Minggu, 26 Februari 2017

Review : Sebuah Catatan untuk DCTN, oleh Uda Agus




Di kata pengantarnya, Ansar Siri mengatakan kalau novel ini adalah hasil karyanya waktu SMA. Sebuah jempol patut diacungkan di sini. Seorang siswa SMA yang melahirkan novel ini? Aku kagum. Kagum karena aku waktu SMA sama sekali belum punya karya.

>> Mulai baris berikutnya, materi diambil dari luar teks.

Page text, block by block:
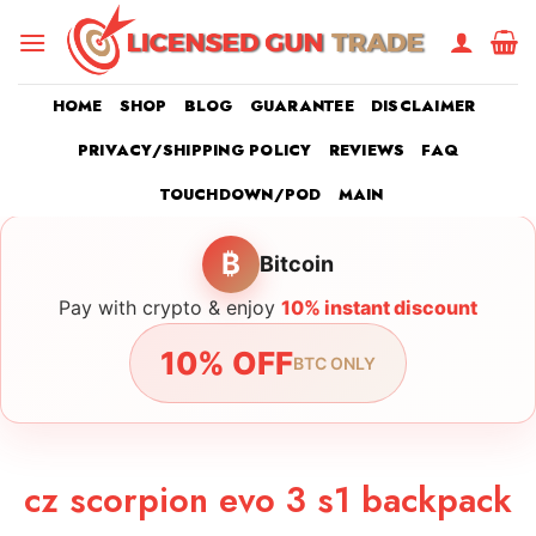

Mungkin itu hanya sedikit prolog biar sang penulis senang dapat pujian hehehe... Jujur, setiap ada teman (kebanyakan yang usianya jauh lebih muda dariku/pelajar) yang minta diulas karyanya, aku biasanya lebih banyak memberikan pujian dibanding kritik/celaan. Misalnya: 'wah, untuk ukuran pemula, kamu sudah hebat lho?', sedang untuk kritikan biasanya aku  mengatakan 'tulisanmu sudah bagus kok, kamu hanya perlu sering-sering banyak membaca dan menulis.'

Ya, banyak orang terutama pemula yang kadang langsung jatuh ketika karyanya dikritik, tidak ingin menulis lagi karena langsung down saat mendapat kritikan pedas (meski banyak juga yang kemudian merasa tertantang untuk membuat karya yang lebih baik). Memikirkan kemungkinan pertama, makanya aku selalu lebih memberikan porsi pujian lebih tinggi daripada kritikan.

Tapi khusus untuk DCTN, aku tidak akan seperti itu. Atas permintaan sang penulis langsung yang ingin novel DCTN dikuliti olehku, maka tak satu baris pun kalimat dalam novel itu yang kulewatkan untuk dibaca. Aku yakin, sepedas apa pun nanti hasil ulasanku, tak akan membuat penulis down. Aku yakin, sepedas apa pun nanti kritikanku, akan membuat penulis semakin tertantang untuk menulis lebih baik lagi di masa datang. Aku yakin, setelah ini ia tak akan membenciku. Mengapa aku yakin? Karena aku 'mengenal' penulisnya, meski hanya lewat dunia maya.

Baiklah, itu hanya pengantar. Kita langsung ke acara pembedahan. Ansar, tarik napas dulu ya, Dek :)

·       Hal pertama yang ingin kuulas adalah mengenai tata bahasa, Ejaan yang Disempurnakan (EYD), pemakaian tanda baca, dan lain-lain yang berkenaan dengan itu. Sangat banyak sekali kesalahan hal-hal tersebut dalam buku ini. Jika hanya satu atau dua, itu bisa dimaafkan, tapi ini terjadi hampir dalam setiap lembaran novel DCTN. Jika buku ini tanpa sentuhan editor, aku maklum hal itu, mengingat naskah ini ditulis waktu masih SMA. Dan kalaupun sebelum mengirim tulisan ini ke penerbit Ansar melakukan baca ulang, revisi dan editan kecil-kecilan semampunya, toh nyatanya kesalahan-kesalahan itu masih terlihat.
Yang mana sih kesalahan yang kumaksud? Aku ambil saja beberapa contoh ya? Karena kalau kuberitahukan semua, aku yakin catatanku ini justru lebih panjang dari novelnya sendiri hihihi.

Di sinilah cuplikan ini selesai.